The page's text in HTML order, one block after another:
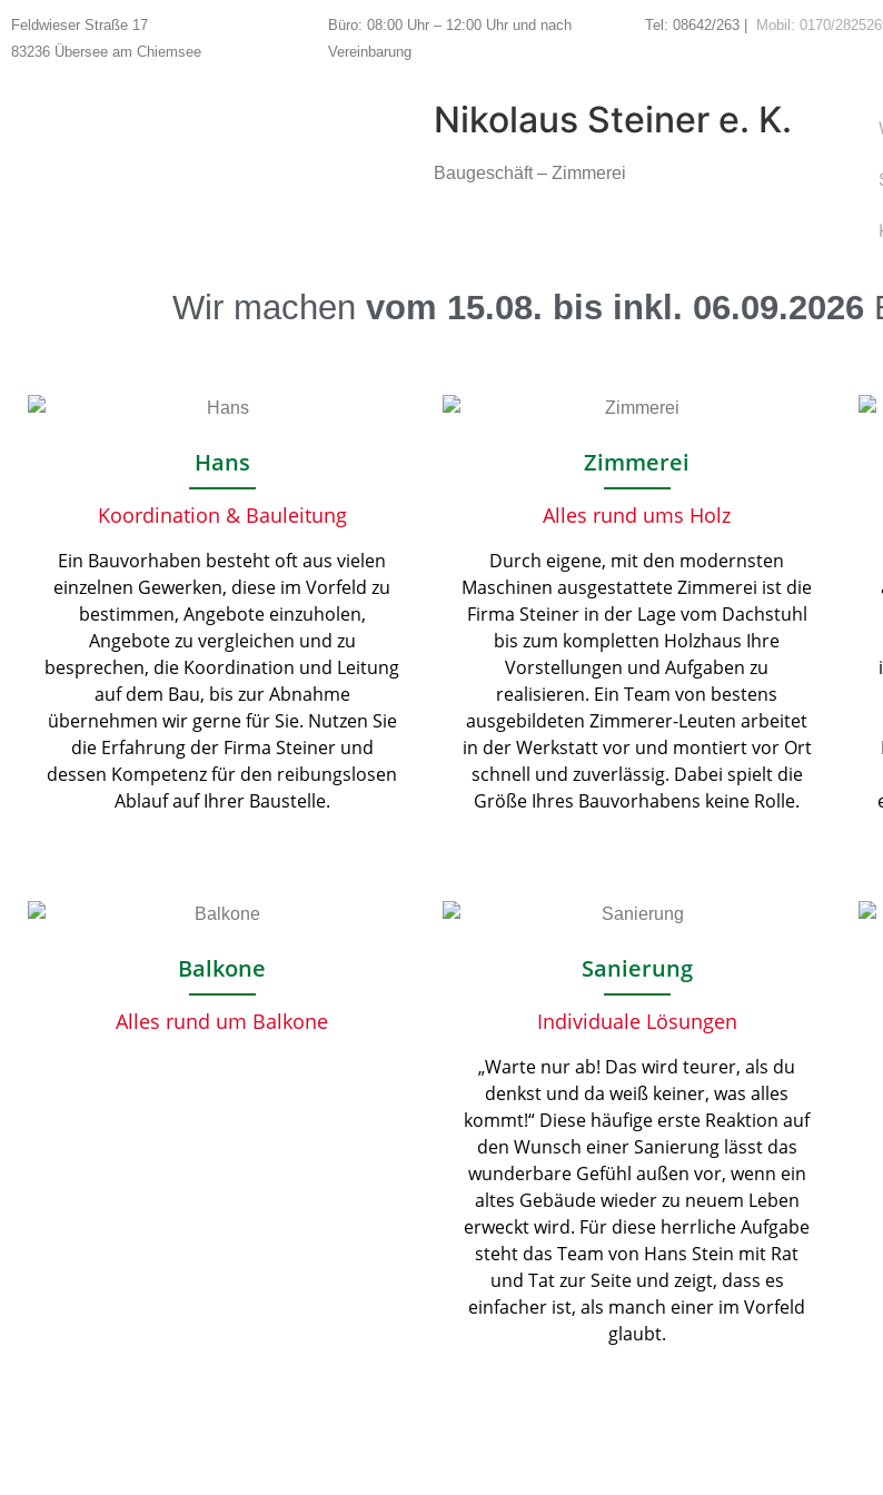
Feldwieser Straße 17
83236 Übersee am Chiemsee
Büro: 08:00 Uhr – 12:00 Uhr und nach
Vereinbarung
Tel: 08642/263 | Mobil: 0170/
Nikolaus Steiner e. K.
Baugeschäft – Zimmerei
Wir machen vom 15.08. bis inkl. 06.09.2026
Hans
Koordination & Bauleitung
Ein Bauvorhaben besteht oft aus vielen
einzelnen Gewerken, diese im Vorfeld zu
bestimmen, Angebote einzuholen,
Angebote zu vergleichen und zu
besprechen, die Koordination und Leitung
auf dem Bau, bis zur Abnahme
übernehmen wir gerne für Sie. Nutzen Sie
die Erfahrung der Firma Steiner und
dessen Kompetenz für den reibungslosen
Ablauf auf Ihrer Baustelle.
Zimmerei
Alles rund ums Holz
Durch eigene, mit den modernsten
Maschinen ausgestattete Zimmerei ist die
Firma Steiner in der Lage vom Dachstuhl
bis zum kompletten Holzhaus Ihre
Vorstellungen und Aufgaben zu
realisieren. Ein Team von bestens
ausgebildeten Zimmerer-Leuten arbeitet
in der Werkstatt vor und montiert vor Ort
schnell und zuverlässig. Dabei spielt die
Größe Ihres Bauvorhabens keine Rolle.
Balkone
Alles rund um Balkone
Sanierung
Individuale Lösungen
„Warte nur ab! Das wird teurer, als du
denkst und da weiß keiner, was alles
kommt!“ Diese häufige erste Reaktion auf
den Wunsch einer Sanierung lässt das
wunderbare Gefühl außen vor, wenn ein
altes Gebäude wieder zu neuem Leben
erweckt wird. Für diese herrliche Aufgabe
steht das Team von Hans Stein mit Rat
und Tat zur Seite und zeigt, dass es
einfacher ist, als manch einer im Vorfeld
glaubt.
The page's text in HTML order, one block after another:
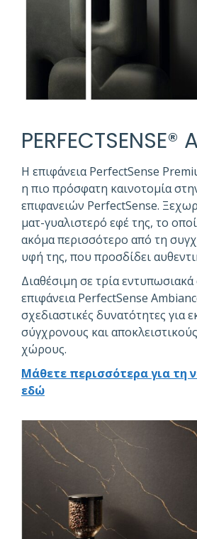
PERFECTSENSE®
Η επιφάνεια PerfectSense
η πιο πρόσφατη καινοτομία
επιφανειών PerfectSense.
ματ-γυαλιστερό εφέ της, το
ακόμα περισσότερο από τη
υφή της, που προσδίδει
Διαθέσιμη σε τρία εντυπωσιακά
επιφάνεια PerfectSense
σχεδιαστικές δυνατότητες για
σύγχρονους και
χώρους.
Μάθετε περισσότερα για τη
εδώ
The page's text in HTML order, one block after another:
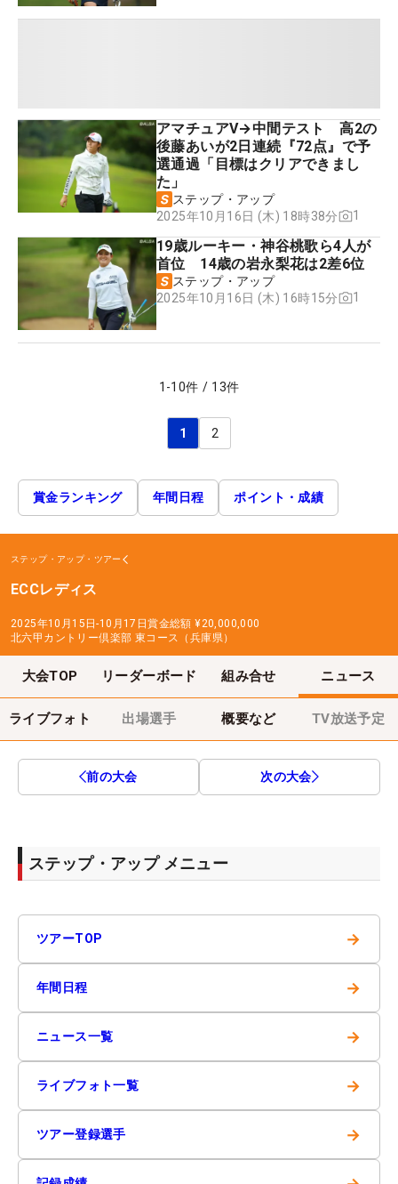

> _WHAT YOU HAVE TO DO_
Begin at the first line of the records and please reproduce every line exactly through the one containing "einzelnen Gewerken, diese im Vorfeld zu", leaving all pictures out.

> _TASK SOLUTION_
The page's text in HTML order, one block after another:
Feldwieser Straße 17
83236 Übersee am Chiemsee
Büro: 08:00 Uhr – 12:00 Uhr und nach
Vereinbarung
Tel: 08642/263 | Mobil: 0170/
Nikolaus Steiner e. K.
Baugeschäft – Zimmerei
Wir machen vom 15.08. bis inkl. 06.09.2026
Hans
Koordination & Bauleitung
Ein Bauvorhaben besteht oft aus vielen
einzelnen Gewerken, diese im Vorfeld zu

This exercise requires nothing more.